I would just see this like making backup copies of a CD for which you legitimately own. (and are NOT selling copies to others, of course)
the companies that patent plants prohibit propagating even for your own use. The reasoning is if you can grow more for yourself you won't buy any more from them. That being said I really don't see how they would police such a thing.

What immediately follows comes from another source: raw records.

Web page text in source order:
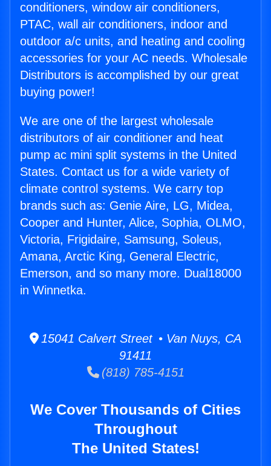
conditioners, window air conditioners,
PTAC, wall air conditioners, indoor and
outdoor a/c units, and heating and cooling
accessories for your AC needs. Wholesale
Distributors is accomplished by our great
buying power!
We are one of the largest wholesale
distributors of air conditioner and heat
pump ac mini split systems in the United
States. Contact us for a wide variety of
climate control systems. We carry top
brands such as: Genie Aire, LG, Midea,
Cooper and Hunter, Alice, Sophia, OLMO,
Victoria, Frigidaire, Samsung, Soleus,
Amana, Arctic King, General Electric,
Emerson, and so many more. Dual18000
in Winnetka.
15041 Calvert Street • Van Nuys, CA
91411
(818) 785-4151
We Cover Thousands of Cities
Throughout
The United States!
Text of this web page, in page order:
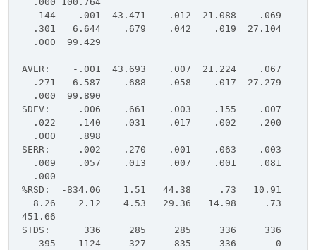
144 .001 43.471 .012 21.088 .069
.301 6.644 .679 .042 .019 27.104
.000 99.429
AVER: -.001 43.693 .007 21.224 .067
.271 6.587 .688 .058 .017 27.279
.000 99.890
SDEV: .006 .661 .003 .155 .007
.022 .140 .031 .017 .002 .200
.000 .898
SERR: .002 .270 .001 .063 .003
.009 .057 .013 .007 .001 .081
.000
%RSD: -834.06 1.51 44.38 .73 10.91
8.26 2.12 4.53 29.36 14.98 .73
451.66
STDS: 336 285 285 336 336
395 1124 327 835 336 0
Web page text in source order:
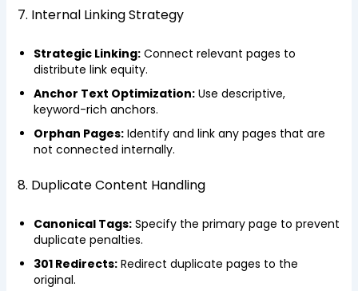
7. Internal Linking Strategy
Strategic Linking:Connect relevant pages to
distribute link equity.
Anchor Text Optimization:Use descriptive,
keyword-rich anchors.
Orphan Pages:Identify and link any pages that are
not connected internally.
8. Duplicate Content Handling
Canonical Tags:Specify the primary page to prevent
duplicate penalties.
301 Redirects:Redirect duplicate pages to the
original.
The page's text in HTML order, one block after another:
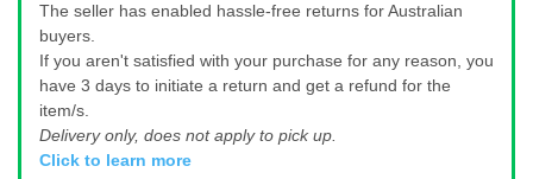
The seller has enabled hassle-free returns for Australian
buyers.
If you aren't satisfied with your purchase for any reason, you
have 3 days to initiate a return and get a refund for the
item/s.
Delivery only, does not apply to pick up.
Click to learn more
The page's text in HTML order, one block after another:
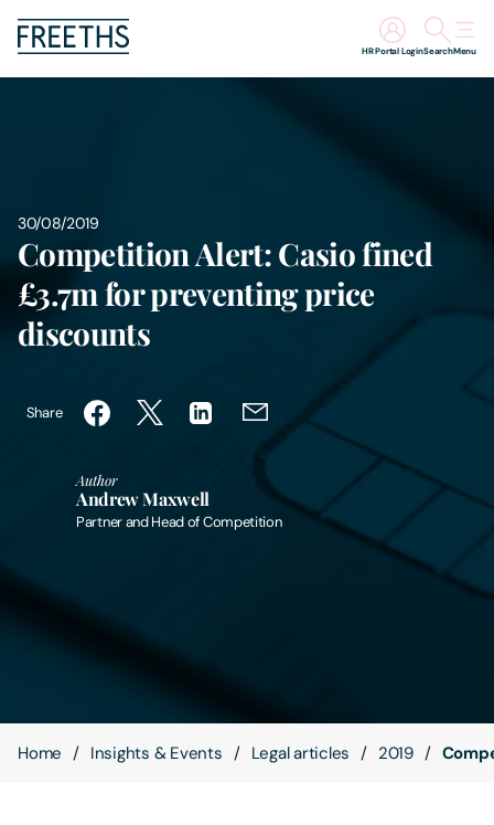
Search
HR Portal Login Menu
Sectors
Insights
Digital Law
Careers
30/08/2019
Competition Alert: Casio fined
£3.7m for preventing price
discounts
Share
Author
Andrew Maxwell
Partner and Head of Competition
Home Insights & Events Legal articles 2019
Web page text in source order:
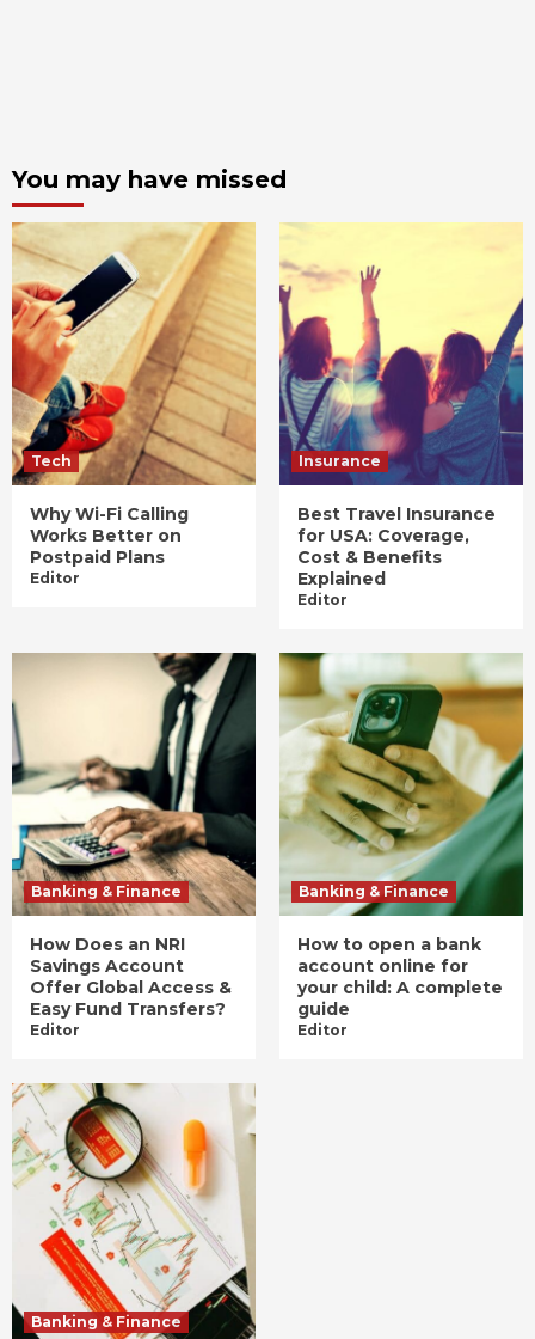
You may have missed
Tech
Why Wi-Fi Calling
Works Better on
Postpaid Plans
Editor
Insurance
Best Travel Insurance
for USA: Coverage,
Cost & Benefits
Explained
Editor
Banking & Finance
How Does an NRI
Savings Account
Offer Global Access &
Easy Fund Transfers?
Editor
Banking & Finance
How to open a bank
account online for
your child: A complete
guide
Editor
Banking & Finance
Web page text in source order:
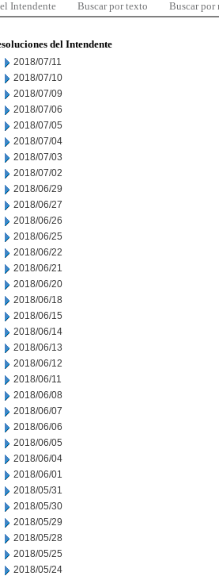
Intendente Buscar por texto Buscar por
del Intendente
2018/07/11
2018/07/10
2018/07/09
2018/07/06
2018/07/05
2018/07/04
2018/07/03
2018/07/02
2018/06/29
2018/06/27
2018/06/26
2018/06/25
2018/06/22
2018/06/21
2018/06/20
2018/06/18
2018/06/15
2018/06/14
2018/06/13
2018/06/12
2018/06/11
2018/06/08
2018/06/07
2018/06/06
2018/06/05
2018/06/04
2018/06/01
2018/05/31
2018/05/30
2018/05/29
2018/05/28
2018/05/25
2018/05/24
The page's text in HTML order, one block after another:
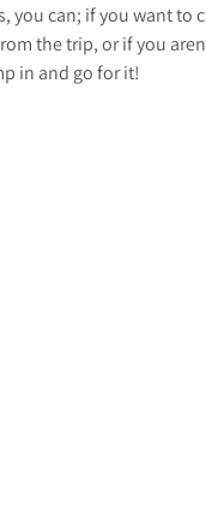
you can; if you want
the trip, or if you
in and go for it!
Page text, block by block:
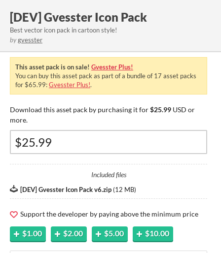
[DEV] Gvesster Icon Pack
Best vector icon pack in cartoon style!
bygvesster
This asset pack is on sale! Gvesster Plus!
You can buy this asset pack as part of a bundle of 17 asset packs
for $65.99:Gvesster Plus!.
Download this asset pack by purchasing it for$25.99 USD or
more.
Included files
[DEV] Gvesster Icon Pack v6.zip (12 MB)
Support the developer by paying above the minimum price
$1.00 $2.00 $5.00 $10.00
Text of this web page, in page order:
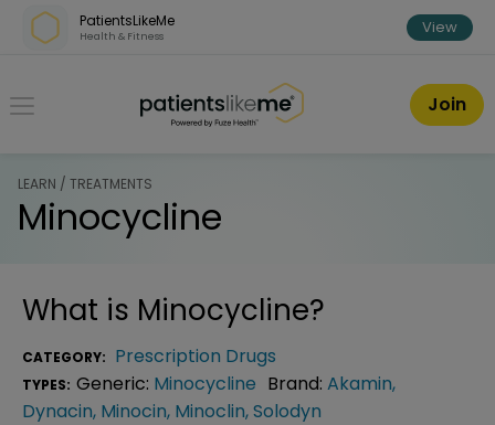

you mean, codex alimentarius?
mikeyd19515 years ago
This works on a lot of "herbs" too. I did it a lot back in the day using vermiculite.
mikchil5 years ago
It helps to make the cut from the mother plant underwater.  Otherwise the cutting is likely to "inhale" some air and that can interfere with initial transfer of nutrients up the stem ... not usually a fatal thing but they do better if that doesn't happen.
DNMEBOY5 years ago
That particular plant there propagates really well. Infact I never use any root hormones at all. At first I was leaving cuttings in a glass of water and that would take a month or more to root. Since realizing that I have just stuck them directly into organic potting soil and water them. They always root. Well 99% of the time. This is how I have kept the plants at work alive and going for the last year. If one dies I simply replace it with a cutting from another plant.

Good idea though with the mini green houses.
Creativeman (author)  DNMEBOY5 years ago
Thanks. Cman
ChrysN5 years ago
Nice! You can definitely save money this way!